As reported here on LabourList, Thursday saw the launch of a new left-wing think-tank, ‘Gender, Environment, Equality and Race’ (GEER), chaired by Luton North MP Kelvin Hopkins.

Perusing acting chair Garry Kitchin’s address to GEER’s launch event at Portcullis House, I initially found plenty to agree with as he provided a succinct articulation of the values and beliefs that unite all that congregate within the broad church of Labour politics, whether they be of the Blue, Green, Old, New, left, right or centre variety.

“Society can be both fair and prosperous” and, “many of the things we value cannot be measured in monetary terms” he argued. “People’s background, sex or race should never be a barrier to achieving their human potential,” he continued before concluding “unregulated capitalism can be self-serving, destructive and against the broader interests of society as a whole”.

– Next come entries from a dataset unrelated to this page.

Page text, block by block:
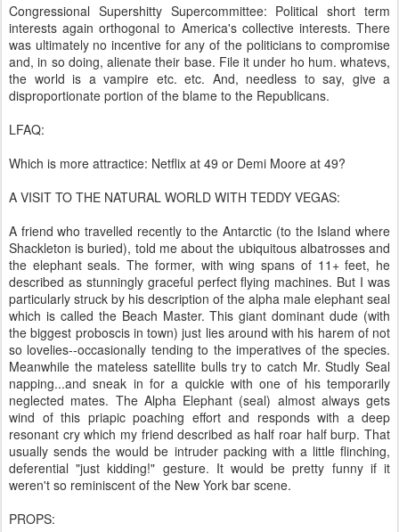
Congressional Supershitty Supercommittee: Political short term
interests again orthogonal to America's collective interests. There
was ultimately no incentive for any of the politicians to compromise
and, in so doing, alienate their base. File it under ho hum. whatevs,
the world is a vampire etc. etc. And, needless to say, give a
disproportionate portion of the blame to the Republicans.
LFAQ:
Which is more attractice: Netflix at 49 or Demi Moore at 49?
A VISIT TO THE NATURAL WORLD WITH TEDDY VEGAS:
A friend who travelled recently to the Antarctic (to the Island where
Shackleton is buried), told me about the ubiquitous albatrosses and
the elephant seals. The former, with wing spans of 11+ feet, he
described as stunningly graceful perfect flying machines. But I was
particularly struck by his description of the alpha male elephant seal
which is called the Beach Master. This giant dominant dude (with
the biggest proboscis in town) just lies around with his harem of not
so lovelies--occasionally tending to the imperatives of the species.
Meanwhile the mateless satellite bulls try to catch Mr. Studly Seal
napping...and sneak in for a quickie with one of his temporarily
neglected mates. The Alpha Elephant (seal) almost always gets
wind of this priapic poaching effort and responds with a deep
resonant cry which my friend described as half roar half burp. That
usually sends the would be intruder packing with a little flinching,
deferential "just kidding!" gesture. It would be pretty funny if it
weren't so reminiscent of the New York bar scene.
PROPS:

However, if his description of our core beliefs was compelling, I found GEER’s analysis of where we stand as a party, how we got there and how we best put our values into practice, far less convincing.

First came the somewhat dubious assertion in GEER’s press release to mark the launch event, that “Labour lost 5 million voters under New Labour whilst attempting to appeal to the outdated concept of ‘middle England’.”

This statement suggests that the party was in a strong electoral position until the “New Labour experiment” came along and carelessly lost us 5 million voters. You don’t have to be an expert in the history of the Labour Party to know that this analysis is simply a nonsense.

New Labour was unprecedented in its electoral success, winning the support of 33.4 million voters over 3 elections which included 2 of the biggest landslides in British electoral history. The 13.5 million votes that swept the party into power in 1997 was an increase of 5.1 million on the results of 1983, the party’s ‘Old Labour’ electoral nadir.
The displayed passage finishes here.